Uma decisão liminar do Tribunal de Justiça de São Paulo (TJSP) determinou que o Centro de Referência da Saúde da Mulher realize abortos legais em casos de gravidez decorrente de “stealthing” (dissimulação em inglês), no qual é realizado a retirada sem consentimento do preservativo durante a relação sexual.
A retirada não consensual do preservativo durante a relação sexual caracteriza-se como uma forma de violência sexual. Considerado crime pelo artigo 215 do Código Penal desde 2009, a Justiça paulista entende que o stealthing se equipara a um caso de estupro, e, portanto, se enquadra nas situações previstas para interrupção legal da gestação.

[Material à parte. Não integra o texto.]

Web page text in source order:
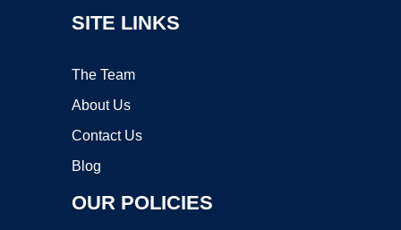
SITE LINKS
The Team
About Us
Contact Us
Blog
OUR POLICIES
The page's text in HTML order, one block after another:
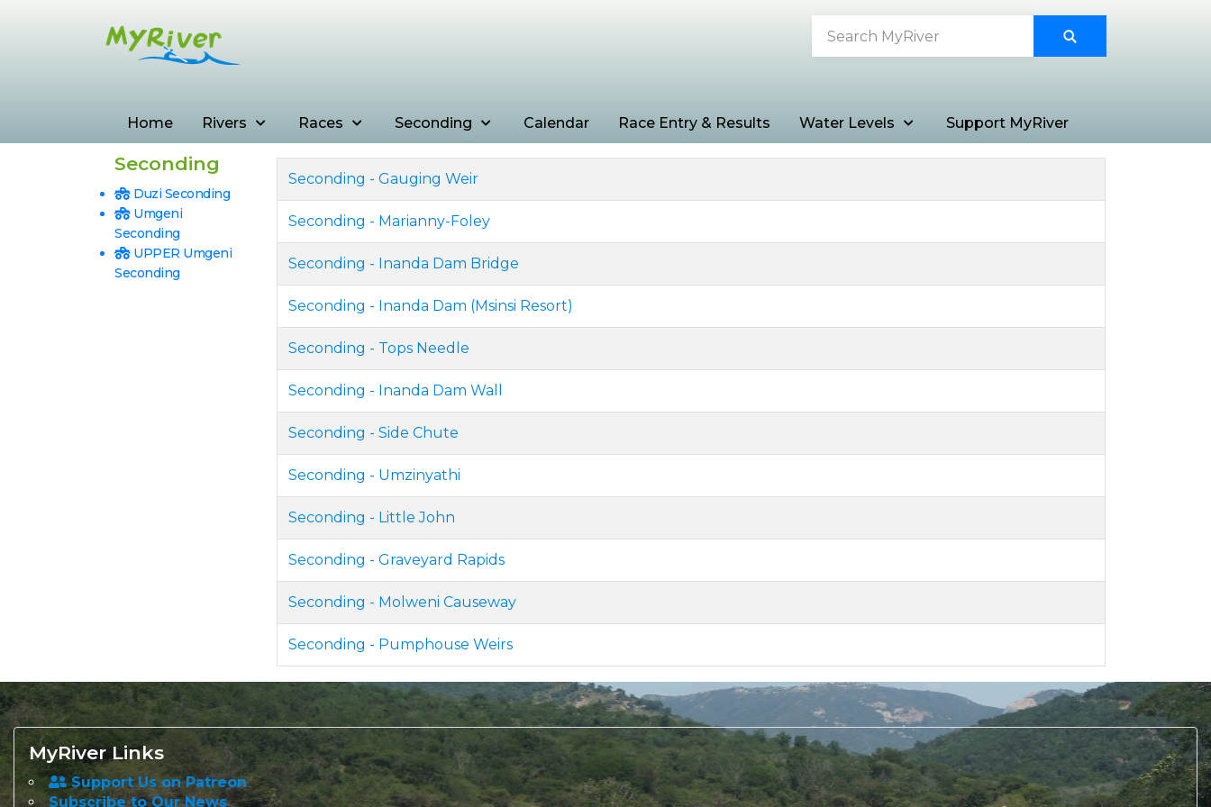
Home Rivers Races Seconding Calendar Race Entry & Results Water Levels Support MyRiver
Seconding
Duzi Seconding
Umgeni
Seconding
UPPER Umgeni
Seconding
Seconding - Gauging Weir
Seconding - Marianny-Foley
Seconding - Inanda Dam Bridge
Seconding - Inanda Dam (Msinsi Resort)
Seconding - Tops Needle
Seconding - Inanda Dam Wall
Seconding - Side Chute
Seconding - Umzinyathi
Seconding - Little John
Seconding - Graveyard Rapids
Seconding - Molweni Causeway
Seconding - Pumphouse Weirs
MyRiver Links
Support Us on Patreon
Subscribe to Our News
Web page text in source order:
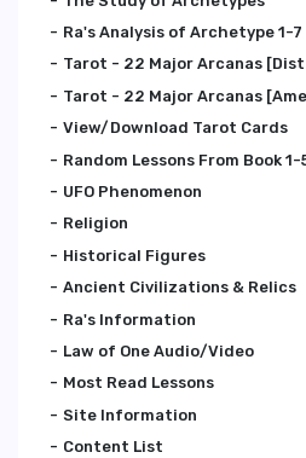
Ra's Analysis of Archetype 1-7
Tarot - 22 Major Arcanas
Tarot - 22 Major Arcanas
View/Download Tarot Cards
Random Lessons From Book 1-
UFO Phenomenon
Religion
Historical Figures
Ancient Civilizations & Relics
Ra's Information
Law of One Audio/Video
Most Read Lessons
Site Information
Content List
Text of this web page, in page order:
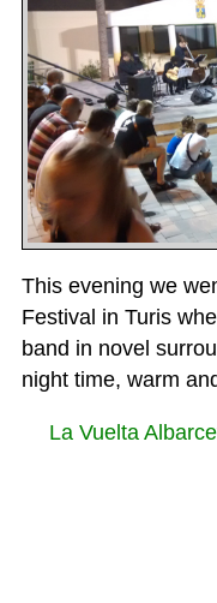
This evening we
Festival in Turis
band in novel
night time, warm
La Vuelta
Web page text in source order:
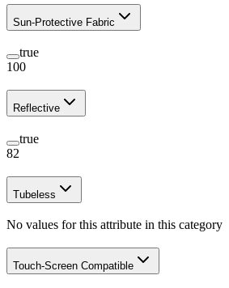
Sun-Protective Fabric
true
100
Reflective
true
82
Tubeless
No values for this attribute in this category
Touch-Screen Compatible
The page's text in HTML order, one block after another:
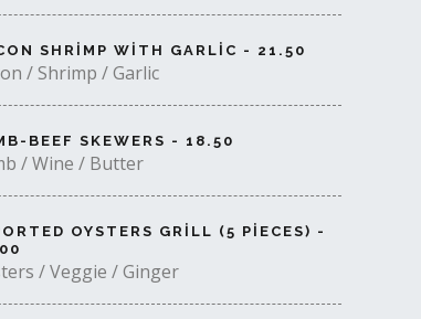
SHRIMP WITH GARLIC - 21.50
/ Shrimp / Garlic
BEEF SKEWERS - 18.50
/ Wine / Butter
OYSTERS GRILL (5 PIECES) -
/ Veggie / Ginger
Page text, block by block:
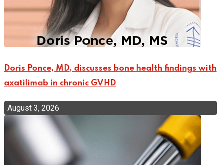
Doris Ponce, MD, discusses bone health findings with
axatilimab in chronic GVHD
August 3, 2026
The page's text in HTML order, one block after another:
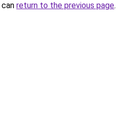
return to the previous page.
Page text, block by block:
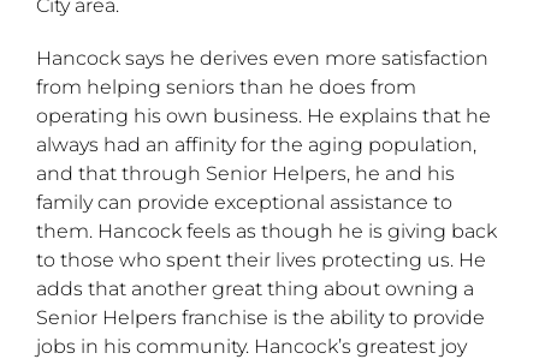
City area.
Hancock says he derives even more satisfaction
from helping seniors than he does from
operating his own business. He explains that he
always had an affinity for the aging population,
and that through Senior Helpers, he and his
family can provide exceptional assistance to
them. Hancock feels as though he is giving back
to those who spent their lives protecting us. He
adds that another great thing about owning a
Senior Helpers franchise is the ability to provide
jobs in his community. Hancock’s greatest joy
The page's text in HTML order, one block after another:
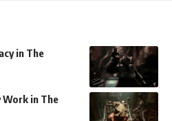
in The
Work in The
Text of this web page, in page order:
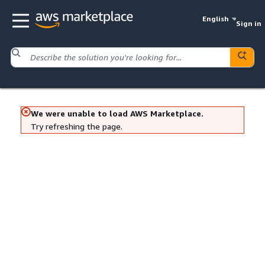
English
Sign in
We were unable to load AWS Marketplace.
Try refreshing the page.
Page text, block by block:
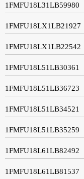
1FMFU18L31LB59980
1FMFU18LX1LB21927
1FMFU18LX1LB22542
1FMFU18L51LB30361
1FMFU18L51LB36723
1FMFU18L51LB34521
1FMFU18L51LB35259
1FMFU18L61LB82492
1FMFU18L61LB81537
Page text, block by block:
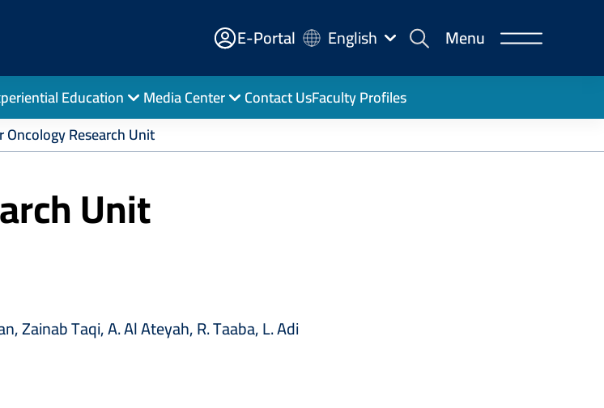
E-
Portal
E-Portal English Menu
Education Media Center Contact UsFaculty Profiles
Oncology Research Unit
Unit
Zainab Taqi, A. Al Ateyah, R. Taaba, L. Adi
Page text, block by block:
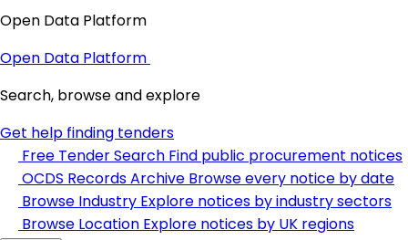
Open Data Platform
Open Data Platform
Search, browse and explore
Get help finding tenders
Free Tender Search Find public procurement notices
OCDS Records Archive Browse every notice by date
Browse Industry Explore notices by industry sectors
Browse Location Explore notices by UK regions
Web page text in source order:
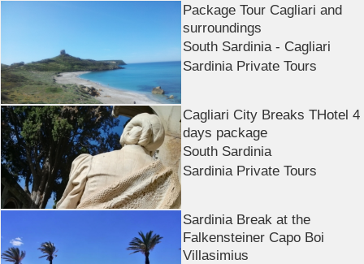
Package Tour Cagliari and
surroundings
South Sardinia - Cagliari
Sardinia Private Tours
Cagliari City Breaks THotel 4
days package
South Sardinia
Sardinia Private Tours
Sardinia Break at the
Falkensteiner Capo Boi
Villasimius
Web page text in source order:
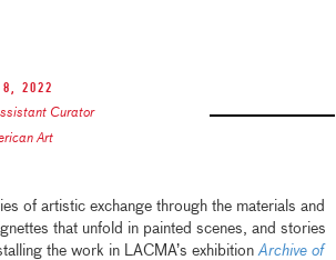
2022
Curator
Art
of artistic exchange through the materials and
that unfold in painted scenes, and stories
the work in LACMA’s exhibitionArchive of
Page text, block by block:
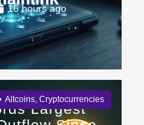
16 hours ago
Altcoins Cryptocurrencies
Largest
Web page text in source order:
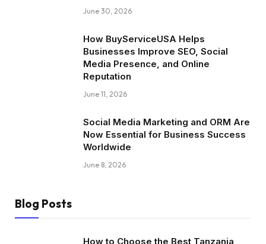
June 30, 2026
How BuyServiceUSA Helps
Businesses Improve SEO, Social
Media Presence, and Online
Reputation
June 11, 2026
Social Media Marketing and ORM Are
Now Essential for Business Success
Worldwide
June 8, 2026
Blog Posts
How to Choose the Best Tanzania
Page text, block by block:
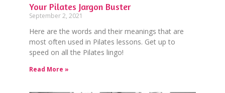
Your Pilates Jargon Buster
September 2, 2021
Here are the words and their meanings that are
most often used in Pilates lessons. Get up to
speed on all the Pilates lingo!
Read More »
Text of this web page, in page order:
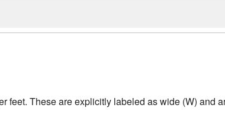
feet. These are explicitly labeled as wide (W) and
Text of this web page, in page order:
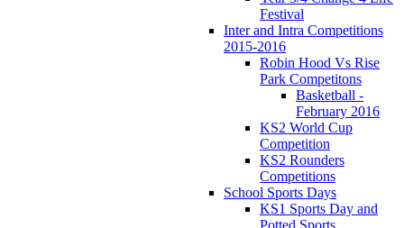
Festival
Inter and Intra Competitions
2015-2016
Robin Hood Vs Rise
Park Competitons
Basketball -
February 2016
KS2 World Cup
Competition
KS2 Rounders
Competitions
School Sports Days
KS1 Sports Day and
Potted Sports
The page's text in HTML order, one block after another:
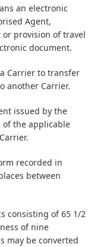
an electronic
Agent,
provision of travel
document.
Carrier to transfer
another Carrier.
issued by the
of the applicable
recorded in
between
consisting of 65 1/2
of nine
may be converted
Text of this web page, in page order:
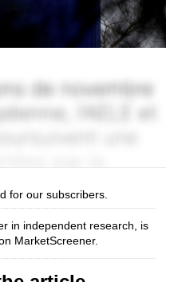
for our subscribers.
in independent research, is
MarketScreener.
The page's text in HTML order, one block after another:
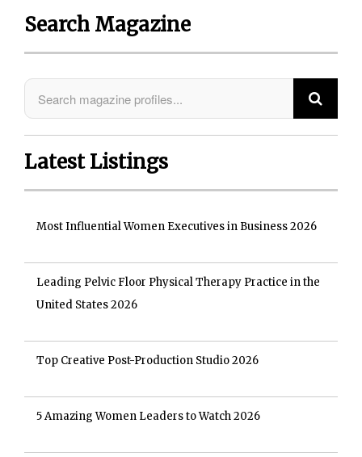
Search Magazine
Latest Listings
Most Influential Women Executives in Business 2026
Leading Pelvic Floor Physical Therapy Practice in the
United States 2026
Top Creative Post-Production Studio 2026
5 Amazing Women Leaders to Watch 2026
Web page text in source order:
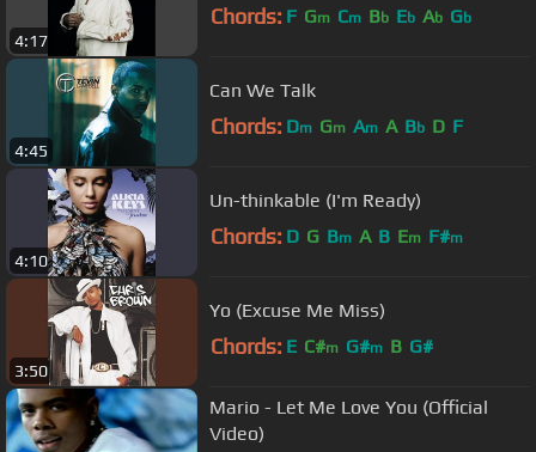
4:17
Chords: F Gm Cm Bb Eb Ab Gb
4:45
Can We Talk
Chords: Dm Gm Am A Bb D F
4:10
Un-thinkable (I'm Ready)
Chords: D G Bm A B Em F#m
3:50
Yo (Excuse Me Miss)
Chords: E C#m G#m B G#
Mario - Let Me Love You (Official
Video)
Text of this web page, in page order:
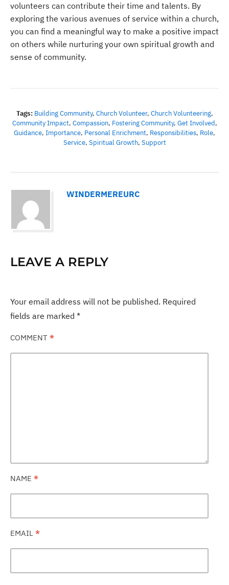
volunteers can contribute their time and talents. By
exploring the various avenues of service within a church,
you can find a meaningful way to make a positive impact
on others while nurturing your own spiritual growth and
sense of community.
Tags: Building Community, Church Volunteer, Church Volunteering,
Community Impact, Compassion, Fostering Community, Get Involved,
Guidance, Importance, Personal Enrichment, Responsibilities, Role,
Service, Spiritual Growth, Support
WINDERMEREURC
LEAVE A REPLY
Your email address will not be published. Required
fields are marked *
COMMENT *
NAME *
EMAIL *
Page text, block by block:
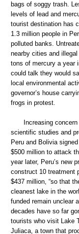
bags of soggy trash.
levels of lead and
tourist destination has
1.3 million people in
polluted banks.
nearby cities and
tons of mercury a year
could talk they would
local environmental
governor’s house
frogs in protest.
Increasing
scientific studies and
Peru and Bolivia
$500 million to attack
year later, Peru’s new
construct 10 treatment
$437 million, “so that
cleanest lake in the
funded remain unclear
decades have so far
tourists who visit Lake
Juliaca, a town that
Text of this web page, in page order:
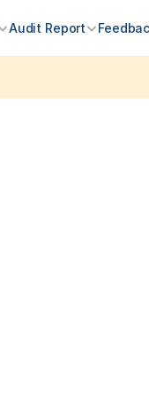
Audit Report
27 Open
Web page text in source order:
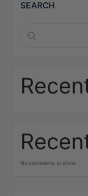
SEARCH
No comments to show.
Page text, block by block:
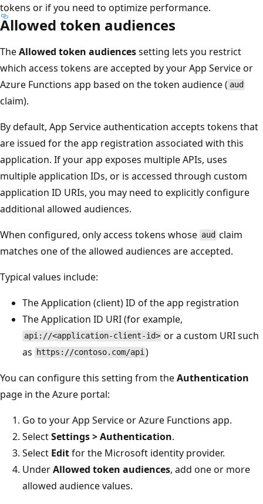
tokens or if you need to optimize performance.
Allowed token audiences
TheAllowed token audiencessetting lets you restrict
which access tokens are accepted by your App Service or
Azure Functions app based on the token audience ( aud
claim).
By default, App Service authentication accepts tokens that
are issued for the app registration associated with this
application. If your app exposes multiple APIs, uses
multiple application IDs, or is accessed through custom
application ID URIs, you may need to explicitly configure
additional allowed audiences.
When configured, only access tokens whose aud claim
matches one of the allowed audiences are accepted.
Typical values include:
The Application (client) ID of the app registration
The Application ID URI (for example,
api://<application-client-id> or a custom URI such
as
https://contoso.com/api)
You can configure this setting from theAuthentication
page in the Azure portal:
Go to your App Service or Azure Functions app.
SelectSettings > Authentication.
Select Editfor the Microsoft identity provider.
UnderAllowed token audiences, add one or more
allowed audience values.
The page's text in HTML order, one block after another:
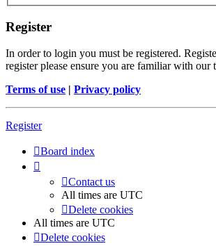
Register
In order to login you must be registered.
register please ensure you are familiar with our
Terms of use | Privacy policy
Register
Board index
Contact us
All times are UTC
Delete cookies
All times are UTC
Delete cookies
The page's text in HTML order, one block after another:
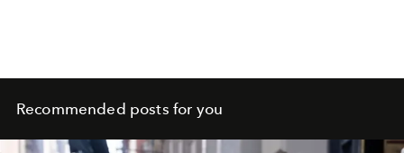
Recommended posts for you
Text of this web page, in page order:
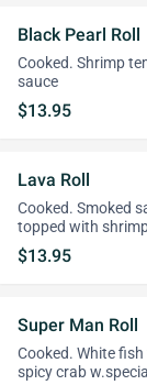
Black Pearl Roll
Cooked. Shrimp
sauce
$13.95
Lava Roll
Cooked. Smoked
topped with
$13.95
Super Man Roll
Cooked. White
spicy crab
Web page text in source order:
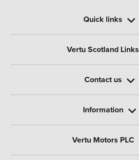
Quick links
Vertu Scotland Links
Contact us
Information
Vertu Motors PLC
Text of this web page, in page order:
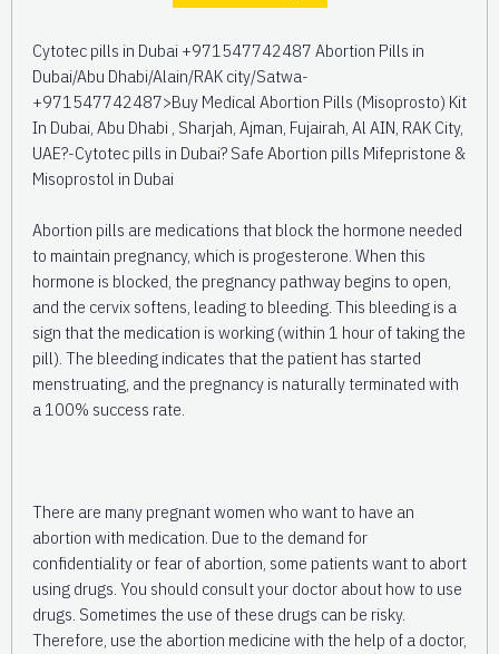
Cytotec pills in Dubai +971547742487 Abortion Pills in
Dubai/Abu Dhabi/Alain/RAK city/Satwa-
+971547742487>Buy Medical Abortion Pills (Misoprosto) Kit
In Dubai, Abu Dhabi , Sharjah, Ajman, Fujairah, Al AIN, RAK City,
UAE?-Cytotec pills in Dubai? Safe Abortion pills Mifepristone &
Misoprostol in Dubai
Abortion pills are medications that block the hormone needed
to maintain pregnancy, which is progesterone. When this
hormone is blocked, the pregnancy pathway begins to open,
and the cervix softens, leading to bleeding. This bleeding is a
sign that the medication is working (within 1 hour of taking the
pill). The bleeding indicates that the patient has started
menstruating, and the pregnancy is naturally terminated with
a 100% success rate.
There are many pregnant women who want to have an
abortion with medication. Due to the demand for
confidentiality or fear of abortion, some patients want to abort
using drugs. You should consult your doctor about how to use
drugs. Sometimes the use of these drugs can be risky.
Therefore, use the abortion medicine with the help of a doctor,
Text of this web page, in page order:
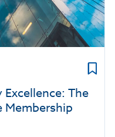
The
Membership
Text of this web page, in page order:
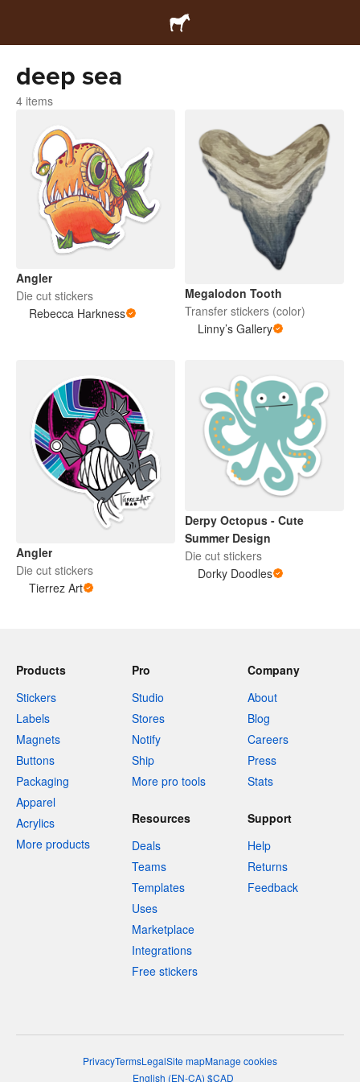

No Brasil, a legislação permite o aborto legal em três situações específicas: quando a gestação resulta de estupro, quando há risco de vida para a gestante e em casos de anencefalia fetal. Com essa decisão, mulheres que engravidarem devido ao stealthing passam a ter respaldo jurídico para interromper a gestação sem necessidade de decisão judicial individualizada.
A decisão, considerada um avanço na defesa dos direitos das mulheres, amplia a interpretação da legislação vigente sobre aborto permitido por lei no Brasil. A ação foi proposta pela Bancada Feminista do PSOL, por meio de seus mandatos na Câmara Municipal e na Assembleia Legislativa de São Paulo (Alesp).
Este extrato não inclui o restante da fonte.